## REQUIRED ACTION
When you transcribe the data below, reproduce every line exactly and leave each picture out.

┄┄┄┄┄┄┄┄┄┄┄┄┄┄┄┄┄┄┄┄

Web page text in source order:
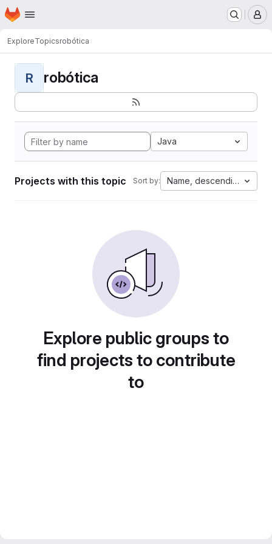
Skip to main content
Homepage
ExploreTopicsrobótica
R robótica
Java
Projects with this topic Sort by: Name, descending
Explore public groups to
find projects to contribute
to
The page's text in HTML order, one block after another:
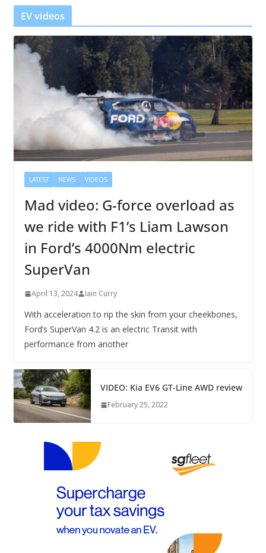
r
EV videos
LATEST NEWS VIDEOS
Mad video: G-force overload as
we ride with F1’s Liam Lawson
in Ford’s 4000Nm electric
SuperVan
April 13, 2024 Iain Curry
With acceleration to rip the skin from your cheekbones,
Ford’s SuperVan 4.2 is an electric Transit with
performance from another
VIDEO: Kia EV6 GT-Line AWD review
February 25, 2022
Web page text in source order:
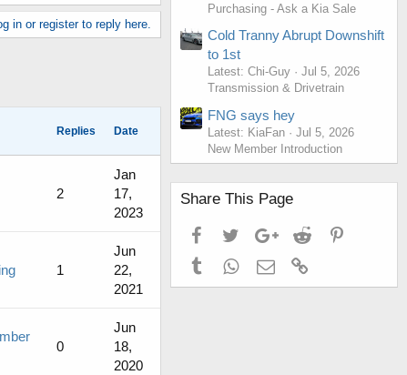
in or register to reply here.
Replies Date
2
Jan
17,
2023
1
Jun
22,
2021
0
Jun
18,
2020
Purchasing - Ask a Kia Sale
Cold Tranny Abrupt Downshift
to 1st
Latest: Chi-Guy
Jul 5, 2026
Transmission & Drivetrain
FNG says hey
Latest: KiaFan
Jul 5, 2026
New Member Introduction
Share This Page
FacebookTwitterGoogle+Reddit
TumblrWhatsApp
Email
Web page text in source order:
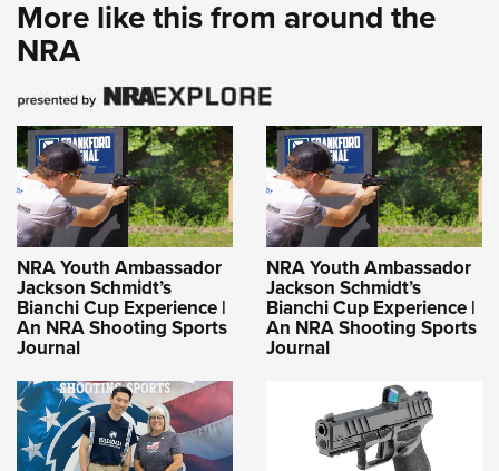
More like this from around the
NRA
NRA Youth Ambassador
Jackson Schmidt’s
Bianchi Cup Experience |
An NRA Shooting Sports
Journal
NRA Youth Ambassador
Jackson Schmidt’s
Bianchi Cup Experience |
An NRA Shooting Sports
Journal
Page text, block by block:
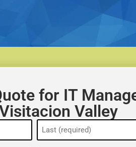
for IT
Valley
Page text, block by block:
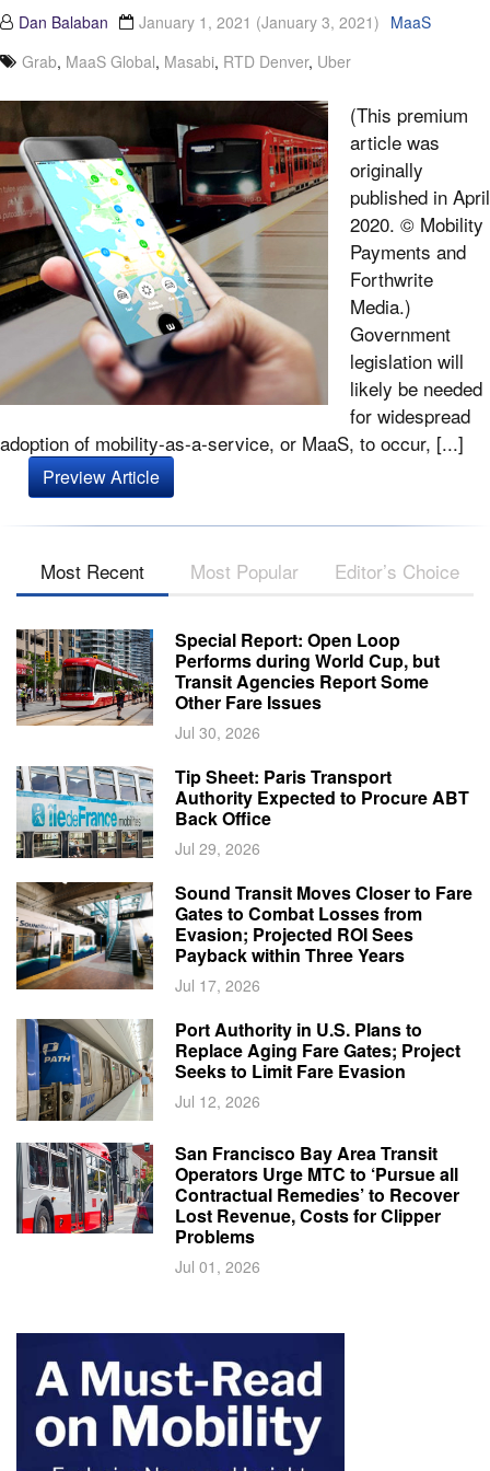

┄┄┄┄┄┄┄┄┄┄┄┄┄┄┄┄┄┄┄┄

## EXPECTED OUTPUT
Web page text in source order:
Skip to main content
Homepage
ExploreTopicsrobótica
R robótica
Java
Projects with this topic Sort by: Name, descending
Explore public groups to
find projects to contribute
to
The page's text in HTML order, one block after another:
r
EV videos
LATEST NEWS VIDEOS
Mad video: G-force overload as
we ride with F1’s Liam Lawson
in Ford’s 4000Nm electric
SuperVan
April 13, 2024 Iain Curry
With acceleration to rip the skin from your cheekbones,
Ford’s SuperVan 4.2 is an electric Transit with
performance from another
VIDEO: Kia EV6 GT-Line AWD review
February 25, 2022
Web page text in source order:
in or register to reply here.
Replies Date
2
Jan
17,
2023
1
Jun
22,
2021
0
Jun
18,
2020
Purchasing - Ask a Kia Sale
Cold Tranny Abrupt Downshift
to 1st
Latest: Chi-Guy
Jul 5, 2026
Transmission & Drivetrain
FNG says hey
Latest: KiaFan
Jul 5, 2026
New Member Introduction
Share This Page
FacebookTwitterGoogle+Reddit
TumblrWhatsApp
Email
Web page text in source order:
More like this from around the
NRA
NRA Youth Ambassador
Jackson Schmidt’s
Bianchi Cup Experience |
An NRA Shooting Sports
Journal
NRA Youth Ambassador
Jackson Schmidt’s
Bianchi Cup Experience |
An NRA Shooting Sports
Journal
Page text, block by block:
for IT
Valley
Page text, block by block:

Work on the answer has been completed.